[Data extracted from a collection]
[Start of Attachment]
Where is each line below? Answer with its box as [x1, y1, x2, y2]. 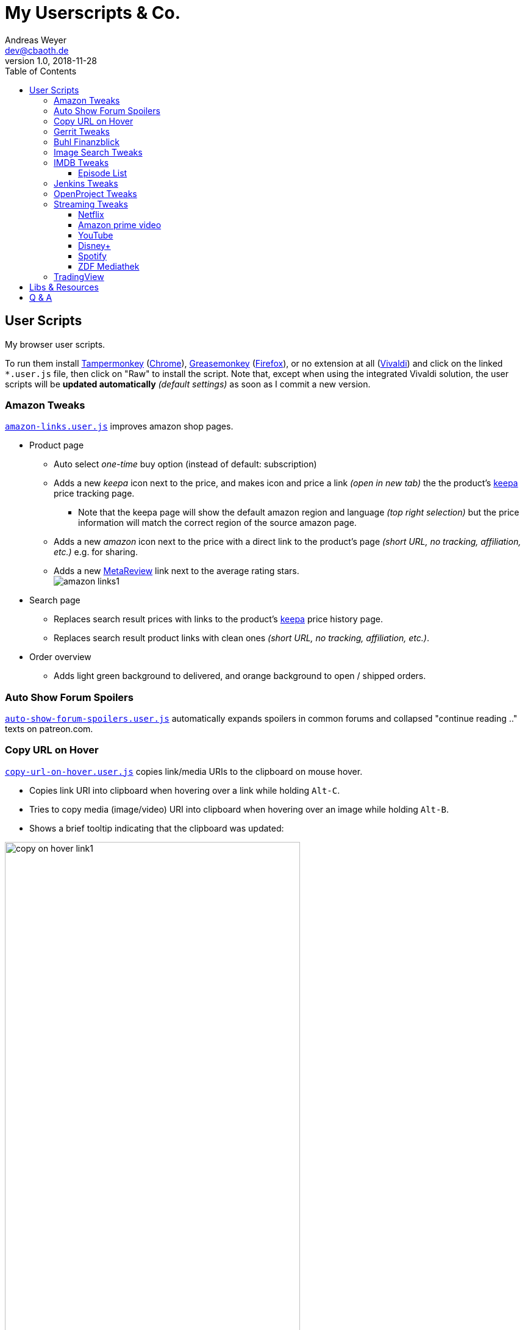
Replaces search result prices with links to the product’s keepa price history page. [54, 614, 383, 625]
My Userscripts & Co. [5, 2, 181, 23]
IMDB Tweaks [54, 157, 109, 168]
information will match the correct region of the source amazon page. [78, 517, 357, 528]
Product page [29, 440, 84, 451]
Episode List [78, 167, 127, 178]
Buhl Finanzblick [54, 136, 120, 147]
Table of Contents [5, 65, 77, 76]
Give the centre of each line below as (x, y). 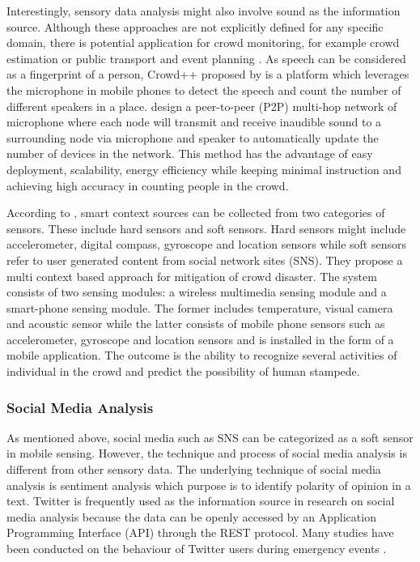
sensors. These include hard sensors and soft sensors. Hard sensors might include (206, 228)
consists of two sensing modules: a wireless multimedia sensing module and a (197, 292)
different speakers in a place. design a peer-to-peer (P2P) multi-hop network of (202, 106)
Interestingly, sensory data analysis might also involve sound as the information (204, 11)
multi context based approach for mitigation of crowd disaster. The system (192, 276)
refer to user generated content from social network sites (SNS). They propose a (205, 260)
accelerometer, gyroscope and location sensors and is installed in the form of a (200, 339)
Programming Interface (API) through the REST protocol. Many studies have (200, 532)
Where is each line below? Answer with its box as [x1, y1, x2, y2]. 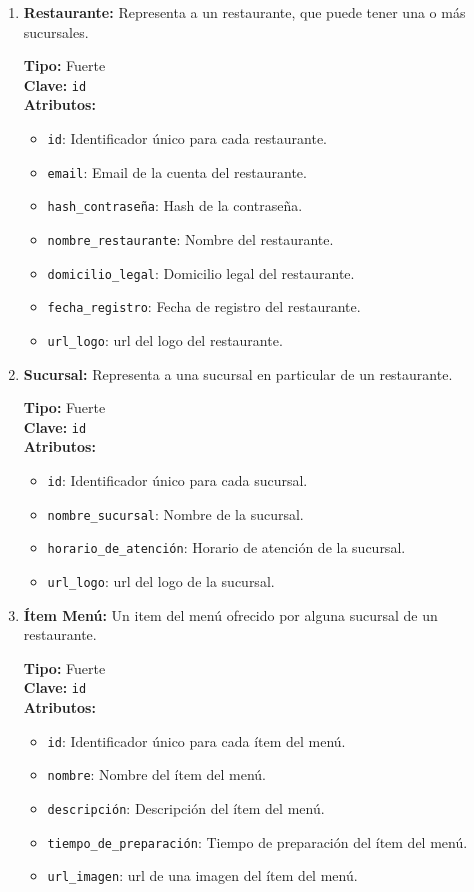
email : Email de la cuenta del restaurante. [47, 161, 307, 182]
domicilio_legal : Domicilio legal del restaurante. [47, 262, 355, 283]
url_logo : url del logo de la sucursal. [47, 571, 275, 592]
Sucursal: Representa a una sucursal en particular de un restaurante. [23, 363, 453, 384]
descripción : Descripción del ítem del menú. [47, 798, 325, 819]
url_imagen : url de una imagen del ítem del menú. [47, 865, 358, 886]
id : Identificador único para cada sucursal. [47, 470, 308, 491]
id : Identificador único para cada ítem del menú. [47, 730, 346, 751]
[End of Attachment]
[Start of Attachment]
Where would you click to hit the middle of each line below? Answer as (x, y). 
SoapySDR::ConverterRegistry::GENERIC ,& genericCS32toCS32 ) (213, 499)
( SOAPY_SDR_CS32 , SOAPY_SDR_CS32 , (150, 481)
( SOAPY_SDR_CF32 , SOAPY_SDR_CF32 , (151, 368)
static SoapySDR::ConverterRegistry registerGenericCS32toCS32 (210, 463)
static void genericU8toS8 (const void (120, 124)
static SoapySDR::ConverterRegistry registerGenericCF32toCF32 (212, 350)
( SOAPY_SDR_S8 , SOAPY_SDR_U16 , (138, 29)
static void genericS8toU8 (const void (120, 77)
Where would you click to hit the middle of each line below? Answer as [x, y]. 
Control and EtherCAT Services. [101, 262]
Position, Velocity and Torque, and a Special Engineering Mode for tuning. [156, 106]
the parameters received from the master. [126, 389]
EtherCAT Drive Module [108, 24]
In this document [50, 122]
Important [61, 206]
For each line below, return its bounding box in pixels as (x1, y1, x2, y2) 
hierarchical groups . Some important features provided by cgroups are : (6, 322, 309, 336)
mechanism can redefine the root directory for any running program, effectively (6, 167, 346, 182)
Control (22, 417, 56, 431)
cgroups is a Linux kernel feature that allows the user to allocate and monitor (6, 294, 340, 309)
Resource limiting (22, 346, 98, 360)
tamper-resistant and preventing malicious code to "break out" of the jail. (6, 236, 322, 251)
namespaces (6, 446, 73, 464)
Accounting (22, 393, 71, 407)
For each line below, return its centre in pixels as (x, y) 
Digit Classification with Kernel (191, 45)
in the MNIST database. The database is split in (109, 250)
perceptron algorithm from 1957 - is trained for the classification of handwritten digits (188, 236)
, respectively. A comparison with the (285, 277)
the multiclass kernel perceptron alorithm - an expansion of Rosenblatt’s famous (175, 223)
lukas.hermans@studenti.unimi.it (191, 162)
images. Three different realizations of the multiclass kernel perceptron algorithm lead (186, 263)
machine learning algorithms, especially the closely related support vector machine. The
[End of Attachment]
About this task: Give only the lines from the one holding "email : Email" through the one holding "url_logo : url", each restated exactly as it appears above.

Finished task:
email : Email de la cuenta del restaurante. [47, 161, 307, 182]
domicilio_legal : Domicilio legal del restaurante. [47, 262, 355, 283]
url_logo : url del logo de la sucursal. [47, 571, 275, 592]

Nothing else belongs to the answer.